EMCORE recognizes revenue upon shipment. For systems, EMCORE incurs certain
installation and warranty costs subsequent to shipment which are estimated and
accrued at the time the sale is recognized. EMCORE reserves for estimated
returns and allowances at the time of shipment. For research contracts with the
U.S. government and commercial enterprises with durations greater than six
months, EMCORE recognizes revenue to the extent of costs incurred plus a pro
rata portion of estimated gross profit as stipulated in these contracts, based
on contract performance. EMCORE's research contracts require the development or
evaluation of new materials applications and have a duration of six to 36
months. Contracts with a duration of six months or less are accounted for on the
completed contract method. A contract is considered complete when all costs have
been incurred and the research reporting requirements to the customer have been
met.
EMCORE has recently established a number of strategic relationships through
joint ventures, long-term supply agreements and an acquisition as summarized
below.
o In January 1999, EMCORE signed a Transaction Agreement with General
Electric Lighting to form GELcore, a joint venture to develop and
market white light and colored high-brightness light-emitting diode
(HB LED) lighting products, and subject to certain conditions, the
parties expect this joint venture will be consummated by March 31,
1999. HB LEDs are solid state compound semiconductor devices that emit
light in a variety of colors. The global demand for HB LEDs is
experiencing rapid growth because LEDs have a long useful life
(approximately 10 years), consume 10% of the power consumed by
incandescent or halogen lighting and improve display visibility.

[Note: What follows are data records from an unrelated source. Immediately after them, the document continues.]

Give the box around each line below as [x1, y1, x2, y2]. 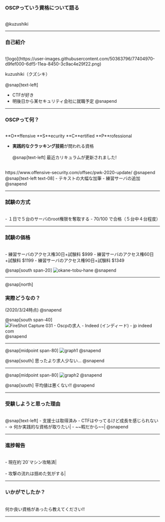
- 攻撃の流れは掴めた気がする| [5, 471, 66, 477]
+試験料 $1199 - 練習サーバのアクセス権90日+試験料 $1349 [5, 257, 125, 264]
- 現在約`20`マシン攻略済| [5, 459, 57, 465]
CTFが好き [12, 92, 34, 98]
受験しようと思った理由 [5, 400, 60, 407]
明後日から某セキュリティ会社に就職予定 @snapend [12, 98, 117, 104]
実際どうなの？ [5, 295, 41, 302]
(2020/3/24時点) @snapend [5, 307, 62, 313]
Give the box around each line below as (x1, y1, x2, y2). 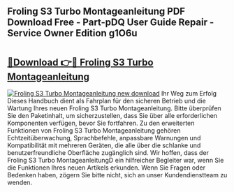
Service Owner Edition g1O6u (7, 27, 138, 39)
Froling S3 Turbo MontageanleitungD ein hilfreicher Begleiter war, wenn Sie (7, 156, 224, 164)
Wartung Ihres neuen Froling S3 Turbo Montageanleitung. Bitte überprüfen (7, 104, 221, 112)
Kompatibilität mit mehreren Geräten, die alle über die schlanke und (7, 141, 201, 149)
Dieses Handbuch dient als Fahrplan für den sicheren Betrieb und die (7, 97, 206, 105)
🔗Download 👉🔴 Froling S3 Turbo (7, 56, 154, 68)
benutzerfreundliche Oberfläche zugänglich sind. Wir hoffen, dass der (7, 149, 210, 156)
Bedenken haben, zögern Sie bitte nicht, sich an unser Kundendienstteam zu (7, 171, 228, 179)
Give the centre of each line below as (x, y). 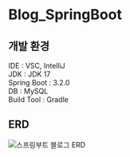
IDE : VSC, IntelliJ (37, 66)
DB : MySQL (28, 91)
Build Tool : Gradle (39, 100)
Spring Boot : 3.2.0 (39, 82)
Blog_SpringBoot (65, 15)
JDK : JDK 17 (30, 74)
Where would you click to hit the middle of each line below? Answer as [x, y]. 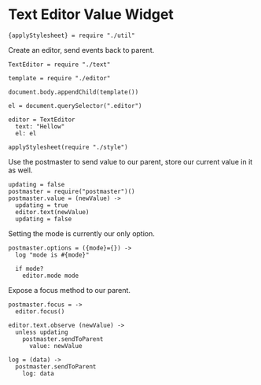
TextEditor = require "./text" [59, 65]
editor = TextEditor [42, 120]
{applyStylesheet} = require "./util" [72, 35]
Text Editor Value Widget [91, 15]
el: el [26, 133]
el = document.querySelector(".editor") [75, 106]
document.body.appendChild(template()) [74, 92]
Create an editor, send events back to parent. [81, 50]
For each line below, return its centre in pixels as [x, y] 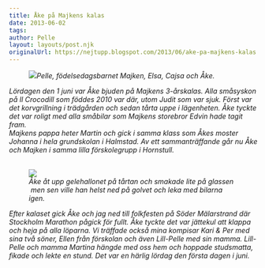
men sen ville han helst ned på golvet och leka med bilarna [127, 190]
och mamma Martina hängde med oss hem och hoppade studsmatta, [140, 247]
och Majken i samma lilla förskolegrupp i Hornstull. [91, 150]
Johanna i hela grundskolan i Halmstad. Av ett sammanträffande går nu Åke [133, 142]
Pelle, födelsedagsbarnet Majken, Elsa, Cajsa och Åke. [126, 75]
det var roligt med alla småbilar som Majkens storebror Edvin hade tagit [126, 116]
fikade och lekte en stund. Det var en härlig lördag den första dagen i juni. [129, 255]
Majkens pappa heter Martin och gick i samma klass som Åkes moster [124, 133]
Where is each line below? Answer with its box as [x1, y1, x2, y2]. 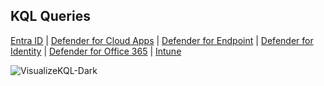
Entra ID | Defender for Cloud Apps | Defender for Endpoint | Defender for [10, 34, 314, 46]
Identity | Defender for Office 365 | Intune [10, 45, 182, 57]
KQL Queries [10, 8, 91, 25]
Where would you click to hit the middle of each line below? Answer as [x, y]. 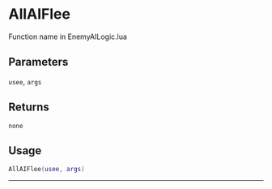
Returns [29, 107]
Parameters [38, 62]
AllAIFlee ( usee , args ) [47, 170]
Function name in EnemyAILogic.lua [68, 37]
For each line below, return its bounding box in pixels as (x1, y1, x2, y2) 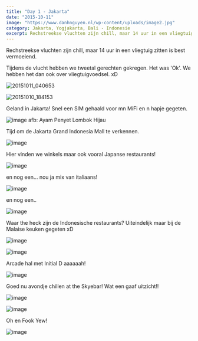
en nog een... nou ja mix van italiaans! (6, 173, 98, 181)
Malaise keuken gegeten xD (6, 225, 74, 233)
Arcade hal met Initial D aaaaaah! (6, 260, 86, 267)
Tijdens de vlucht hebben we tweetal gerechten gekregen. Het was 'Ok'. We (6, 64, 191, 71)
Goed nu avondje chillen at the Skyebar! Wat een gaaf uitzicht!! (6, 283, 159, 290)
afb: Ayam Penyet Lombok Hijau (28, 116, 106, 124)
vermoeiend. (6, 53, 37, 60)
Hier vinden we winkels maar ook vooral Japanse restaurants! (6, 151, 156, 158)
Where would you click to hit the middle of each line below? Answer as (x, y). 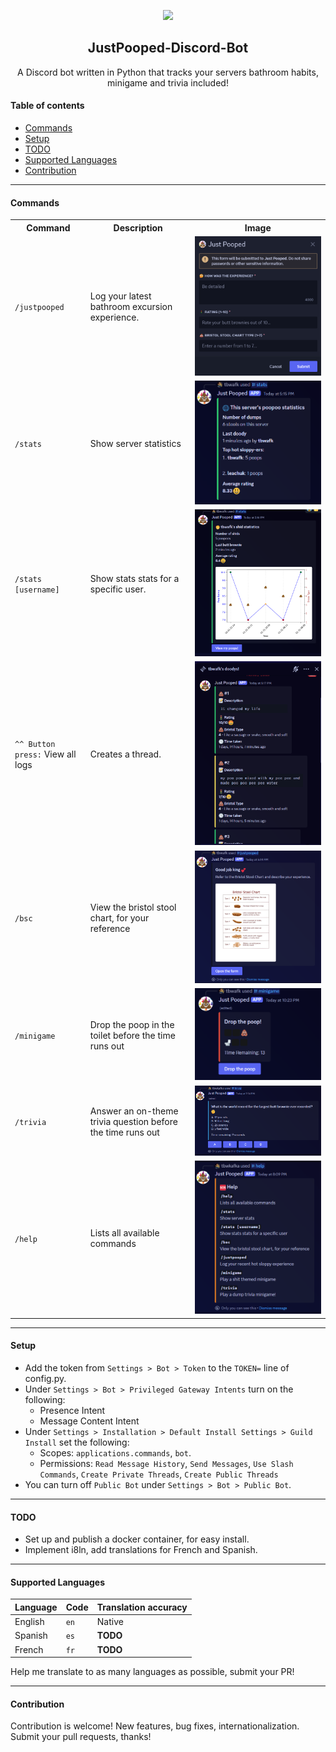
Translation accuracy (142, 1607)
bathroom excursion (131, 307)
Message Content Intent (89, 1421)
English (29, 1622)
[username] (37, 590)
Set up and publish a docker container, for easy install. (137, 1539)
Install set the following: (77, 1442)
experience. (114, 317)
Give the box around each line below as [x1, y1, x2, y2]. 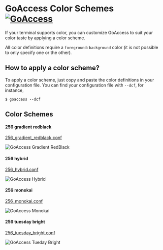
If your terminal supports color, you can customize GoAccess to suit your [5, 29, 153, 35]
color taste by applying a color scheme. [5, 35, 85, 41]
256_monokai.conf [5, 198, 43, 204]
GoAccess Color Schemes [5, 3, 114, 14]
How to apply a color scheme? [5, 64, 100, 72]
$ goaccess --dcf [5, 97, 41, 102]
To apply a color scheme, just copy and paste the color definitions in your [5, 77, 154, 83]
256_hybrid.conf [5, 167, 38, 172]
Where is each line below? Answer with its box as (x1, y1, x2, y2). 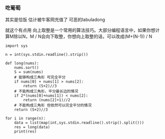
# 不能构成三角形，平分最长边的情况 (14, 89, 78, 94)
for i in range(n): (5, 116, 46, 121)
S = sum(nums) (14, 70, 43, 75)
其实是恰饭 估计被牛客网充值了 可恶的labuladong (5, 16, 105, 23)
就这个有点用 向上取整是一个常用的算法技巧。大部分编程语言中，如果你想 (5, 27, 155, 33)
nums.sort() (14, 65, 39, 70)
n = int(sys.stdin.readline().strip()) (5, 52, 88, 57)
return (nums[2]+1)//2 (23, 98, 70, 103)
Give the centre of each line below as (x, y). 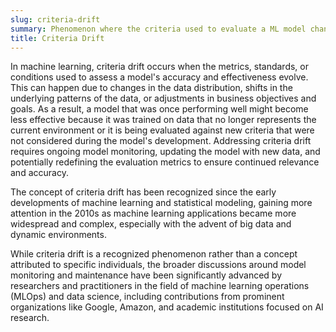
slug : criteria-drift (55, 19)
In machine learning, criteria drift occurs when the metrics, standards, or (159, 67)
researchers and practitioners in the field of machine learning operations (160, 286)
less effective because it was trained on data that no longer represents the (163, 120)
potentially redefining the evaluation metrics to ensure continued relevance (165, 162)
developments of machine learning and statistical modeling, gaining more (161, 203)
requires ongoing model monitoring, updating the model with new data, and (165, 152)
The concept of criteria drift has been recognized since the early (143, 192)
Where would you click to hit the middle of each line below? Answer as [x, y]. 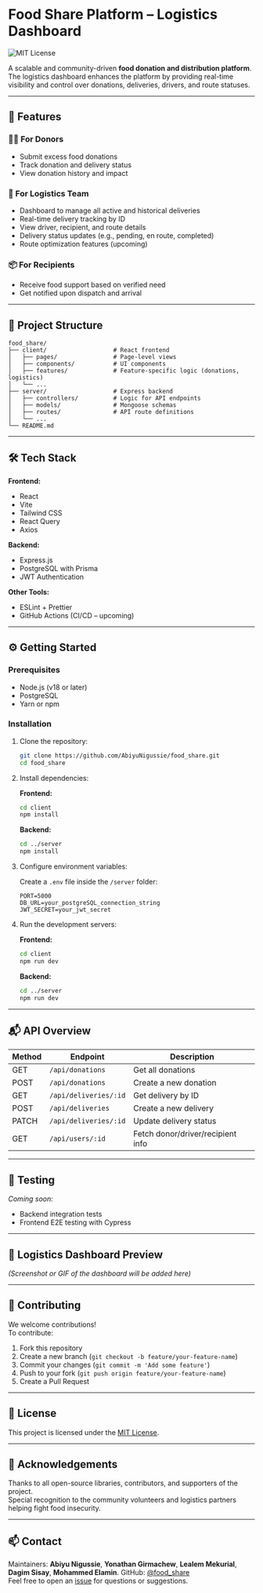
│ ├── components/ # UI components [87, 364]
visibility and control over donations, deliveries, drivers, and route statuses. [129, 85]
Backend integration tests [61, 1214]
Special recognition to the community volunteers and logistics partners [122, 1500]
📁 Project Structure [56, 325]
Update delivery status [175, 1121]
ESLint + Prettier [46, 607]
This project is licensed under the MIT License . [84, 1432]
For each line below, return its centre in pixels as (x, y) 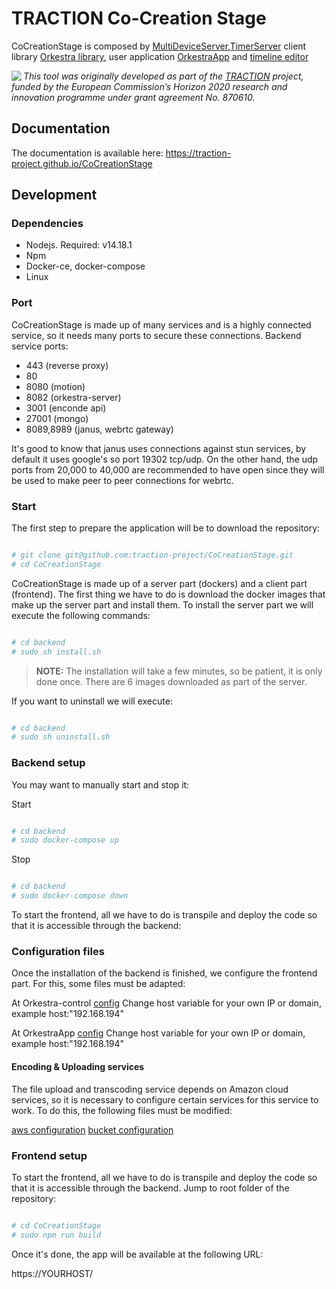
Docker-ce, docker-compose (85, 266)
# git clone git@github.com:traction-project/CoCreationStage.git (152, 555)
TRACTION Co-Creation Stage (139, 18)
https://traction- (198, 153)
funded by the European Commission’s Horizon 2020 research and (149, 86)
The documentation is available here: (87, 153)
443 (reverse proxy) (67, 365)
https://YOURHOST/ (52, 1273)
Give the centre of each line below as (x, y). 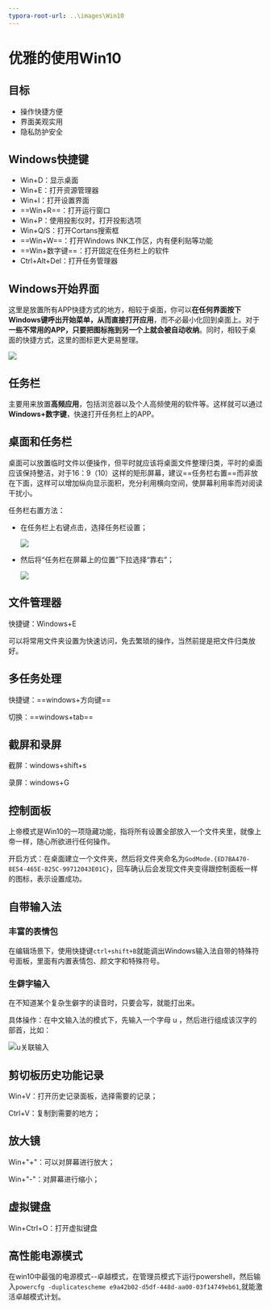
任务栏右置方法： (37, 510)
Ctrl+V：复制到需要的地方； (54, 1113)
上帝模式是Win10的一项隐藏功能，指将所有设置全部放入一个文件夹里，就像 (131, 832)
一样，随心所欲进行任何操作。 (65, 842)
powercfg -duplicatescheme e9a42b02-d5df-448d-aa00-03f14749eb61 (127, 1287)
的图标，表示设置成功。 (47, 879)
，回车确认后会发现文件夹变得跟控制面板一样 (183, 869)
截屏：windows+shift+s (48, 765)
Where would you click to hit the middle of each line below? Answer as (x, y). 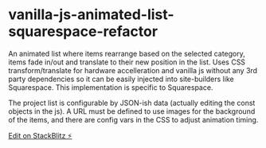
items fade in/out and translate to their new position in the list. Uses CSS (127, 62)
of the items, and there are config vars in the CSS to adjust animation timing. (133, 119)
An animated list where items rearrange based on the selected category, (127, 53)
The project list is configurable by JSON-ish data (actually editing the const (132, 103)
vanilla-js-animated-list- (91, 15)
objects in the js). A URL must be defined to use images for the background (132, 111)
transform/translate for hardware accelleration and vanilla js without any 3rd (133, 70)
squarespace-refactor (83, 31)
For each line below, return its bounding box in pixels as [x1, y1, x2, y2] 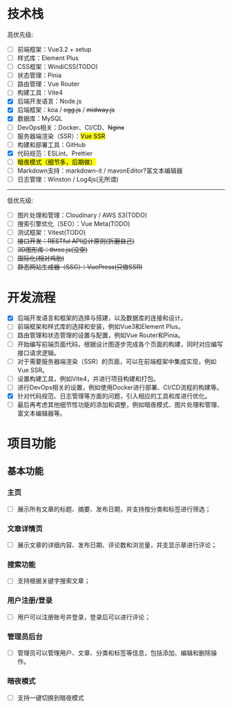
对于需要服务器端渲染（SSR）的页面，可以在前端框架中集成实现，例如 [17, 357, 217, 365]
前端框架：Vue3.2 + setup [17, 45, 92, 53]
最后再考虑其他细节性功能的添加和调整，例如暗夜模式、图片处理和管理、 [17, 400, 223, 408]
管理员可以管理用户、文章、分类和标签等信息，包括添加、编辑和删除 [17, 649, 211, 657]
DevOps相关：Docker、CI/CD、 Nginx [17, 123, 125, 131]
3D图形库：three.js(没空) [17, 246, 88, 254]
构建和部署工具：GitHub [17, 140, 86, 149]
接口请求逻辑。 [17, 348, 60, 356]
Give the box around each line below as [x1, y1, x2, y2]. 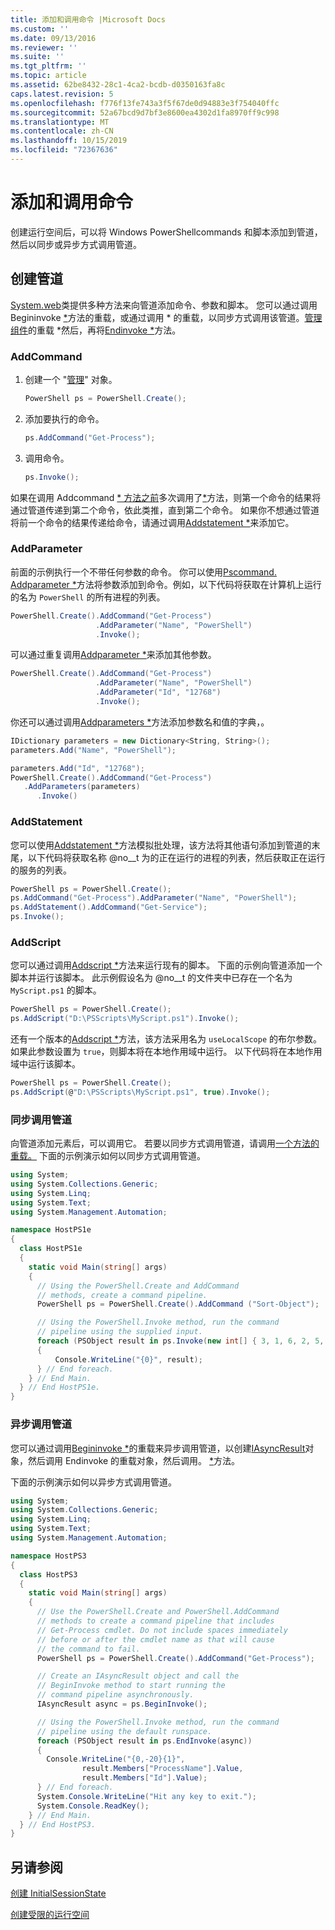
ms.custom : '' [10, 24, 70, 34]
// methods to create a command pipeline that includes [36, 1616, 275, 1626]
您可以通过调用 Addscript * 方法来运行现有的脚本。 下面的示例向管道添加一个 [10, 959, 323, 971]
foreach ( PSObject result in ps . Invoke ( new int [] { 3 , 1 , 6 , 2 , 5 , [36, 1336, 325, 1346]
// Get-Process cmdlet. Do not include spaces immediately [36, 1625, 288, 1635]
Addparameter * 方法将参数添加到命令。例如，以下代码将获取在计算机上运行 [10, 578, 322, 590]
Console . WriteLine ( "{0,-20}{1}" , [46, 1754, 186, 1765]
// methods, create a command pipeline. [36, 1290, 208, 1300]
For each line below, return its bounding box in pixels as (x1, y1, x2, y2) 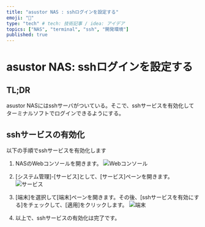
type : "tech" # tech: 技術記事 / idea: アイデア (6, 20, 125, 26)
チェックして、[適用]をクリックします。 (28, 201, 128, 209)
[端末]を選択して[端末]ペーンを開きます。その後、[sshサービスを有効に (15, 193, 195, 201)
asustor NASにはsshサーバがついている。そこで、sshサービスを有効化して (6, 102, 195, 109)
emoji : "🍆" (6, 15, 34, 21)
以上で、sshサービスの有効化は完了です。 (15, 214, 121, 221)
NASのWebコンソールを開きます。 (15, 160, 102, 167)
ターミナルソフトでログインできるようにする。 (6, 110, 124, 117)
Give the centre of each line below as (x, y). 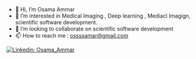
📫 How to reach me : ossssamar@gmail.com (72, 36)
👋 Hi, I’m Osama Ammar (45, 9)
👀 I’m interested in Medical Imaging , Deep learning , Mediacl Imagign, (103, 16)
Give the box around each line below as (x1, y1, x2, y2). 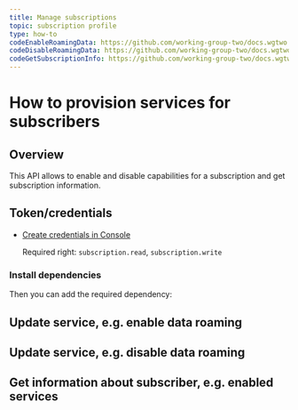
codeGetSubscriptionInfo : (9, 54, 105, 63)
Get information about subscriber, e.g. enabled (9, 375, 274, 390)
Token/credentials (9, 205, 113, 221)
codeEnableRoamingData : (9, 37, 98, 47)
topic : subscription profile (9, 21, 117, 30)
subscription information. (9, 180, 101, 190)
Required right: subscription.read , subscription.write (21, 246, 223, 257)
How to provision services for (9, 92, 231, 113)
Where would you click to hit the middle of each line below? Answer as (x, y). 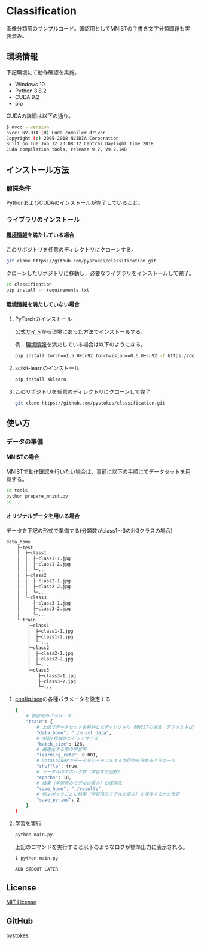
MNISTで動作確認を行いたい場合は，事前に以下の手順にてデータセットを (96, 471)
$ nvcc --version (28, 127)
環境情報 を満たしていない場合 (43, 304)
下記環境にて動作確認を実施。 (43, 72)
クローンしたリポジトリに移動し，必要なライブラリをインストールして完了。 (100, 273)
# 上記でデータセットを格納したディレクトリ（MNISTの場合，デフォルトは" (116, 727)
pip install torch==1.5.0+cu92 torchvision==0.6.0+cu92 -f (90, 355)
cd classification (29, 284)
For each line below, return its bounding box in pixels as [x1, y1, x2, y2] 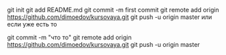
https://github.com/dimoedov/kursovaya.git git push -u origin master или [7, 13, 212, 21]
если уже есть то [7, 20, 57, 28]
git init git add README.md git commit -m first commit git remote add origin [7, 6, 220, 14]
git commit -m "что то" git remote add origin [7, 33, 132, 41]
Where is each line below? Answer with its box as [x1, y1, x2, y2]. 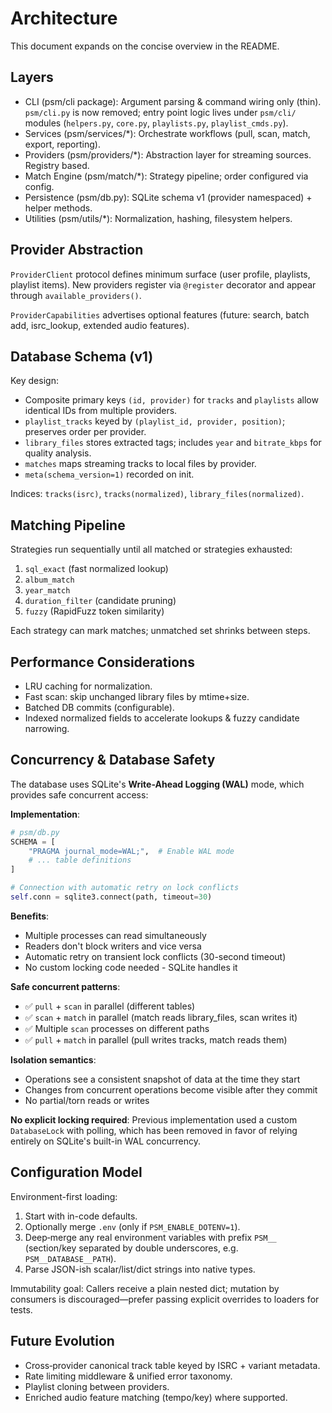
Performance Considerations [10, 653, 195, 671]
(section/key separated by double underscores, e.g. [24, 1242, 239, 1254]
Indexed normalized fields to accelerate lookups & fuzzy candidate [24, 712, 300, 724]
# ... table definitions [28, 855, 132, 866]
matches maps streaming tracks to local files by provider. [24, 458, 257, 470]
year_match [24, 586, 71, 596]
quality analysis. [24, 447, 92, 459]
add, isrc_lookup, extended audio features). [10, 319, 190, 331]
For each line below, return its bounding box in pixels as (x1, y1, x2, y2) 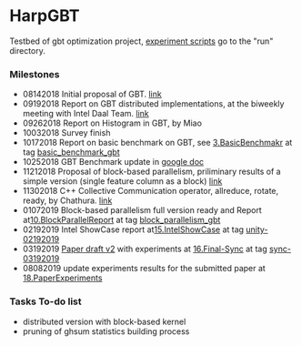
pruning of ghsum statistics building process (22, 325, 190, 337)
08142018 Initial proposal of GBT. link (22, 88, 162, 100)
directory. (9, 45, 45, 56)
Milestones (9, 67, 60, 80)
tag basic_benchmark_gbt (22, 147, 120, 158)
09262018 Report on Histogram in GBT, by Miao (22, 117, 203, 128)
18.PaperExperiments (22, 272, 103, 283)
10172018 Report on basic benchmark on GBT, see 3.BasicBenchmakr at (22, 137, 293, 148)
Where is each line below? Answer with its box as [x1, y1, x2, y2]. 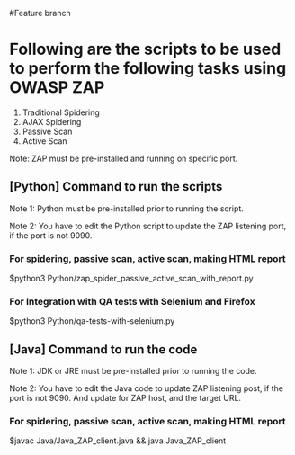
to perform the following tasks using [9, 58, 287, 79]
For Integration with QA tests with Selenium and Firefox [9, 295, 255, 308]
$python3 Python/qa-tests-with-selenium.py [9, 316, 175, 326]
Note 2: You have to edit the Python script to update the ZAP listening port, [9, 220, 286, 231]
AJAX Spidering [22, 116, 82, 127]
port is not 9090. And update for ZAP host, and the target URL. [9, 393, 241, 404]
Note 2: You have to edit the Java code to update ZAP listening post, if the [9, 383, 283, 394]
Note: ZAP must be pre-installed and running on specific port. [9, 153, 238, 164]
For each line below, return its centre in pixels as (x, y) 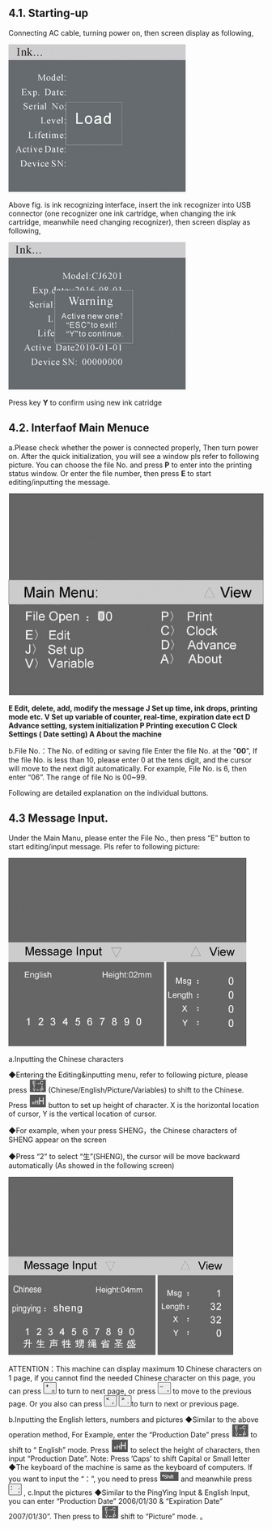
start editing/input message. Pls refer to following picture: (104, 846)
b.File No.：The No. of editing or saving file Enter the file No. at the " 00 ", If (133, 750)
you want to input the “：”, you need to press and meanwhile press (130, 1479)
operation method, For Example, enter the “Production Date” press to (133, 1434)
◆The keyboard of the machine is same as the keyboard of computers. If (130, 1467)
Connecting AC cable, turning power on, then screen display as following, (131, 32)
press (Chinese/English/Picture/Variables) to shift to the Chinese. (126, 1089)
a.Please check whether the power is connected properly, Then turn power (134, 447)

General Electric Lighting and EMCORE have agreed that this joint
venture will be the exclusive vehicle for each party's participation
in the solid state lighting market. GELcore seeks to combine EMCORE's
materials science expertise, process technology and compound
semiconductor production systems with General Electric Lighting's
brand name recognition, phosphor technology and extensive marketing
and distribution capabilities. GELcore's long-term goal is to develop
HB LED products to replace traditional lighting.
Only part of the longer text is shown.